If an entry below holds a picture, leave the picture out and print the rest exactly.
+++ Data records +++
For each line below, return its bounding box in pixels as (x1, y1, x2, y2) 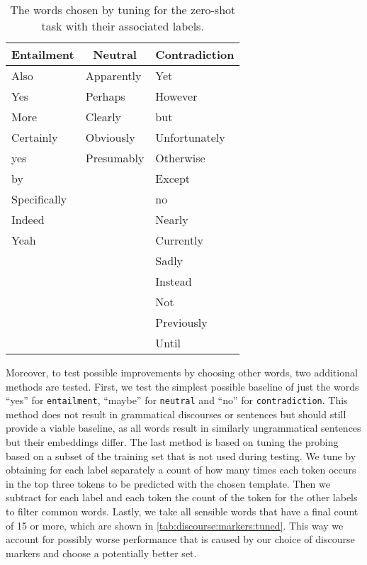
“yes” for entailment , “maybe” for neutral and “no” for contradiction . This (6, 393, 348, 408)
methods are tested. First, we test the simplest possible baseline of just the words (6, 379, 359, 393)
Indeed (11, 211, 45, 228)
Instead (155, 273, 192, 289)
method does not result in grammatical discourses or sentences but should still (6, 406, 346, 421)
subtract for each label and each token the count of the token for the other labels (6, 490, 358, 505)
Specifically (11, 191, 67, 207)
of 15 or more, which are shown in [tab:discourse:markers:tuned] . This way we (6, 518, 344, 532)
+++
**Your solution**:
For each line below, return its bounding box in pixels as (x1, y1, x2, y2) 
“yes” for entailment , “maybe” for neutral and “no” for contradiction . This (6, 393, 348, 408)
methods are tested. First, we test the simplest possible baseline of just the words (6, 379, 359, 393)
Indeed (11, 211, 45, 228)
Instead (155, 273, 192, 289)
method does not result in grammatical discourses or sentences but should still (6, 406, 346, 421)
subtract for each label and each token the count of the token for the other labels (6, 490, 358, 505)
Specifically (11, 191, 67, 207)
of 15 or more, which are shown in [tab:discourse:markers:tuned] . This way we (6, 518, 344, 532)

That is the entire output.